(Records from a data source)
_ _ _ _ _
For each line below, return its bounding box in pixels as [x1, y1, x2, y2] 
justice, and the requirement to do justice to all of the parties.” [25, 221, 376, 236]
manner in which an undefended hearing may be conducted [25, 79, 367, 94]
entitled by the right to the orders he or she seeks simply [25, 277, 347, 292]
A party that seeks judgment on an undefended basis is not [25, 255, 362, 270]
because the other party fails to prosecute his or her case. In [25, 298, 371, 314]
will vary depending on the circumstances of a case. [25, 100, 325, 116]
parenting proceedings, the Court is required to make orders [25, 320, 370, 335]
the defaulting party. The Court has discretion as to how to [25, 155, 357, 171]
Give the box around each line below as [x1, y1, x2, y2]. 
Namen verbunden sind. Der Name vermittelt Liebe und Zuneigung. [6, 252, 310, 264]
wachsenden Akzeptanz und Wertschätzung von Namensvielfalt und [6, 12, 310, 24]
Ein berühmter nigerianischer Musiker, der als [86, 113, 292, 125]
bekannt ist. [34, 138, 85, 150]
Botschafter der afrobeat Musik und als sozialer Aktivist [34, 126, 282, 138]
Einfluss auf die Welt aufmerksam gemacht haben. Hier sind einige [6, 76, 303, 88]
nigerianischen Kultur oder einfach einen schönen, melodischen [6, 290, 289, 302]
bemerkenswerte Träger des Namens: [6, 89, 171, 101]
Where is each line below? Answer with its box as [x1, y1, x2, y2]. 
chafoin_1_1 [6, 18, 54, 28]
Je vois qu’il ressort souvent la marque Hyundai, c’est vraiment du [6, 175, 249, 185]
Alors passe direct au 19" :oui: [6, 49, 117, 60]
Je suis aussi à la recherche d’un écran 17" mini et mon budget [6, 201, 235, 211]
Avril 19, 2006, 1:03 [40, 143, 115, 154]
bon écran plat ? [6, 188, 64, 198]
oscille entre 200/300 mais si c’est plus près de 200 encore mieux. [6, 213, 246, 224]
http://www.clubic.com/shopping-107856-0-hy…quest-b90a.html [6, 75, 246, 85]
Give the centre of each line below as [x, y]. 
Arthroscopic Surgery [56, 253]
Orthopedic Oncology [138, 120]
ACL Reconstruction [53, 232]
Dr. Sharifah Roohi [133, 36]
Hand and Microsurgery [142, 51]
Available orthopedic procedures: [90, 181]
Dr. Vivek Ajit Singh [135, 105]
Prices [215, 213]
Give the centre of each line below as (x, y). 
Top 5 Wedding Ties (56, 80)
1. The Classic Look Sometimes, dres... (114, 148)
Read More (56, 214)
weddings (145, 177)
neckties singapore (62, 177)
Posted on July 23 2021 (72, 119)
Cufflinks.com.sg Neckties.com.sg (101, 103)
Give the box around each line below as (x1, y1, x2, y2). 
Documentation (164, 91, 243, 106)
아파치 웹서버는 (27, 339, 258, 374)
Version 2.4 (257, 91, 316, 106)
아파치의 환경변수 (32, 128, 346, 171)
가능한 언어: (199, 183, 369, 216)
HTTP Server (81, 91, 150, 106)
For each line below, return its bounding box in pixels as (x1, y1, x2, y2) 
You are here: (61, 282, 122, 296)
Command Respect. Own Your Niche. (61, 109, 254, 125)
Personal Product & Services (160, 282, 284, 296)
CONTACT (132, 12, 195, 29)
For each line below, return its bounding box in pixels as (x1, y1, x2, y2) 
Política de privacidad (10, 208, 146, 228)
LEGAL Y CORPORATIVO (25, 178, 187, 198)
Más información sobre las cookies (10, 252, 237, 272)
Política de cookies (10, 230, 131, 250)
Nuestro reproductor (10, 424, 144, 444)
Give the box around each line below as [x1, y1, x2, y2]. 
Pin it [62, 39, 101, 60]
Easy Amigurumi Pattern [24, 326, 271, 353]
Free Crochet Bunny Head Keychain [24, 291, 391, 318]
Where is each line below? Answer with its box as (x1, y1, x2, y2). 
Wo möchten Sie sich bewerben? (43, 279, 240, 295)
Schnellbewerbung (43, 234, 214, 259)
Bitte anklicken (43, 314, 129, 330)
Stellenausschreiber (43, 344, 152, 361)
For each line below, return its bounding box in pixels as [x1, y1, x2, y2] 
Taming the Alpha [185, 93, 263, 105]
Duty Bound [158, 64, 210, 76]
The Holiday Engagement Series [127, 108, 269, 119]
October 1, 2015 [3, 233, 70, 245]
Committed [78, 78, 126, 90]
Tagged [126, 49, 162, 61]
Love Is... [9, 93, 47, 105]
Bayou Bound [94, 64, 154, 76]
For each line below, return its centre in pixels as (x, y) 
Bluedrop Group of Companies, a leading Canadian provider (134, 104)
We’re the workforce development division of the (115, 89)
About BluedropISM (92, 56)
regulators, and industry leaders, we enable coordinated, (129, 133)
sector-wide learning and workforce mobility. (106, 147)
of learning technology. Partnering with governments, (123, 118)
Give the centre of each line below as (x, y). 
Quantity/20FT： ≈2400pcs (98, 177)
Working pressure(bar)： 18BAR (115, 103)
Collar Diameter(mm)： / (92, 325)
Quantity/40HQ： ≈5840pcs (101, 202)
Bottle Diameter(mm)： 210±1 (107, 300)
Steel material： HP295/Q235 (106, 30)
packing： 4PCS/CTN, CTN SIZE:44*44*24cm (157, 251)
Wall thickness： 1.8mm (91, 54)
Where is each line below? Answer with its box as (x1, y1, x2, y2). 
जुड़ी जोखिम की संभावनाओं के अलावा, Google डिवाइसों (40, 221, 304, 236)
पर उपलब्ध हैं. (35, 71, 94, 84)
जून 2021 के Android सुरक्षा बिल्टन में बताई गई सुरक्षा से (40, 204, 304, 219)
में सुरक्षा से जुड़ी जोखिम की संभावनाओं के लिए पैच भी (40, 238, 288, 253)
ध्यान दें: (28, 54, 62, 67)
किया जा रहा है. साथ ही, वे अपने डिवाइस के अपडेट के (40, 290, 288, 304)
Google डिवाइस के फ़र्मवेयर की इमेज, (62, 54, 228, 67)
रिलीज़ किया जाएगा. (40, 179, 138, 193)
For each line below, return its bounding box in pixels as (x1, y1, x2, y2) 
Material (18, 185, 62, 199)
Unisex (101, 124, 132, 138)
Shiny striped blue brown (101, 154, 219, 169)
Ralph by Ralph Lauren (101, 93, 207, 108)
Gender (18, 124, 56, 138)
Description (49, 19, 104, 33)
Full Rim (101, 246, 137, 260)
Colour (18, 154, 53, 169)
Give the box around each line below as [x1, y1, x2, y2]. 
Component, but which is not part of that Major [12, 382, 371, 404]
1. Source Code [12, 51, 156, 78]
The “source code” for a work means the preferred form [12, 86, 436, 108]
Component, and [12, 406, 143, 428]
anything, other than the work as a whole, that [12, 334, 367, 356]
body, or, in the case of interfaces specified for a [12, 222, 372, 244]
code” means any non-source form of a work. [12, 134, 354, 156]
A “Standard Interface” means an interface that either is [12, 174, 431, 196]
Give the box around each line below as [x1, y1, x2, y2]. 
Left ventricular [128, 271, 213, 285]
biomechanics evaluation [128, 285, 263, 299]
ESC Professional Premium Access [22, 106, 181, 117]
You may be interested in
_ _ _ _ _
▶ ACTIVITY: Say how many lines above hold the word "other", giving only the count.

▶ WRITTEN SOLUTION: 2